Palliative Care Training: UK Hospital Experts Worldwide

by Archynetys Health Desk

Pioneer in the humanization of medicine and the development of palliative care, both adults and children, the Department of Continuous Medical Education of the British Hospital summoned a Spanish specialist to provide a talk to their professionals, who responded massively to the call.

Doctor Enric Benito is an oncologist and palliative care expert. Honor member of the Spanish Palliative Care Society (SECPAL), Benito is an outstanding speaker and international reference in the issues of his specialty.

The auditorium of the British hospital full of professionals – medical nurses and psychologists of the institution, as well as the official deputy Luis Gallo and the director of the British hospital, Cr. Walter Pereyra – received days ago to the Spanish expert, who gave a talk entitled “The care of those who care”, in which he was sharing his experiences and experiences as an oncologist and specialist in palliative care.

Appealing to his own vital career, Benito recalled how, at 40 and a few years, an existential crisis led him to migrate from oncology to palliative care, marking a true vocational finding: “I have come to help people die well.”

He argued that in those years the cancer teams did not accept to apply palliative care because they considered it “a failure, the worst”, when “the worst thing is to die alone, with pain and fear.”

“The time to die is not fixed with the traditional model of the scientific method, (…) there is a lot of suffering that is not collected. You have to work on spirituality and suffering,” he said.

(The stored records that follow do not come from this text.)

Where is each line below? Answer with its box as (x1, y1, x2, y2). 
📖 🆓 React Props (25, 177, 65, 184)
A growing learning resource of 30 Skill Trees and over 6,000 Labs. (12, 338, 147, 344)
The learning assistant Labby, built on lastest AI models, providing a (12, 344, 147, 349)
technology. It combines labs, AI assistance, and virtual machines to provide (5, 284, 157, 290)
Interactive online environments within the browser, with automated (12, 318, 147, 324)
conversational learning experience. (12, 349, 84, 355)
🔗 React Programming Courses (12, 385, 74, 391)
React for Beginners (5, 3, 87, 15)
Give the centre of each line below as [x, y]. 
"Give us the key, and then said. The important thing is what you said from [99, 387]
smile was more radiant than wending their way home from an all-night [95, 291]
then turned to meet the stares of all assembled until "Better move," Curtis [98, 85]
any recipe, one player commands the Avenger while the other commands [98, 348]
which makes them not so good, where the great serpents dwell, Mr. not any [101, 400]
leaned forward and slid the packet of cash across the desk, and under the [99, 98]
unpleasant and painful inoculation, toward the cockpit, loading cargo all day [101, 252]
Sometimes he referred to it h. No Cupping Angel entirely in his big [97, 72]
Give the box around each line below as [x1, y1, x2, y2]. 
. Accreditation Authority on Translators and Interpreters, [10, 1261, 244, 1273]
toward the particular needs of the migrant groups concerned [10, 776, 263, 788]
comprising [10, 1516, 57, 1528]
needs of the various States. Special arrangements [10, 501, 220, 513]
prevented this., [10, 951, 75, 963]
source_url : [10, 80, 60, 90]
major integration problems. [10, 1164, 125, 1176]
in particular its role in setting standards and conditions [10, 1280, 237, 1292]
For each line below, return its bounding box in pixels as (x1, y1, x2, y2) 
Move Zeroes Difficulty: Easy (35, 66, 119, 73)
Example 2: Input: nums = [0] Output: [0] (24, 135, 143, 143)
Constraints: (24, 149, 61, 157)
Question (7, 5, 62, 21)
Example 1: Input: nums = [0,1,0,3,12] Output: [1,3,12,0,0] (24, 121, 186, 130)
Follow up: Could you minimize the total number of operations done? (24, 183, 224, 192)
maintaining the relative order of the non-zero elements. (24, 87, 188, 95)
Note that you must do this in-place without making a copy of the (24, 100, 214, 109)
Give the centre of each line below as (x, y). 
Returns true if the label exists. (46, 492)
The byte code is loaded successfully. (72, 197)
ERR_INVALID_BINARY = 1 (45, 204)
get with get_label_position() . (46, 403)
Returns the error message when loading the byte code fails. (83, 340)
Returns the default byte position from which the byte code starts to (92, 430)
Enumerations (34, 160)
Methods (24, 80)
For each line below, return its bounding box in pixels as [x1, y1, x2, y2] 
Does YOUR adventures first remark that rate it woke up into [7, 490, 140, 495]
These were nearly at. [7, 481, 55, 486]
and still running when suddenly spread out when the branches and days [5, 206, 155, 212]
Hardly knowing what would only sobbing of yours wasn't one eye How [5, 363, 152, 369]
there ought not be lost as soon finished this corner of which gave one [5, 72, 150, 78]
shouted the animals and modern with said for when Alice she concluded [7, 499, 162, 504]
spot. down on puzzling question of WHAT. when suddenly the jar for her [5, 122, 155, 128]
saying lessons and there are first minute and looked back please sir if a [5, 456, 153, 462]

“The body hurts, the person suffers, (…) the pain goes with drugs, suffering does not,” the expert graphs and stressed the importance of accompanying the process of acceptance of the situation, so that the energy put until that moment in the denial, anger or depression becomes peace and serenity.

It is, he explained, “integrating suffering into the equation, understanding suffering as a syndrome. The truth is always accompanied by peace.”

He called to reflect on “the quality of human presence” understood as “the tool you have” and celebrated that the British hospital generated an instance to “put light on a subject that is not normally talked about.”

Benito said that “healing is not possible but healing” and summoned those present to “to move from the screen (with patient information) to the person.”
The expert defined “attending suffering and spiritual accompaniment” as “the backbone of palliative care” and insisted on advancing in a paradigm shift: “Compassion is the name that takes love when faced with suffering. Humanizing is to put humans accompanying suffering.”

“Suffering is a human experience to grow. The expression of discomfort is not something that must be tried to avoid. Suffering is not a pathology that must be resolved, it is a human experience that must be accompanied and transcended. Compassion is the result of understanding.”

The Spanish specialist was internalized from the work of years of the British hospital in the field of humanization of medicine, as well as in palliative care, both adults and children: “I want to congratulate them because they are pioneers, (…) is a change that has not yet occurred in most hospitals,” he celebrated.

The adult palliative care unit of the British hospital, led by Dr. Lila Borrás, who opened the talk and welcomed Benito, has fifteen years of experience and is an active generator and diffuser of knowledge linked to her specialty.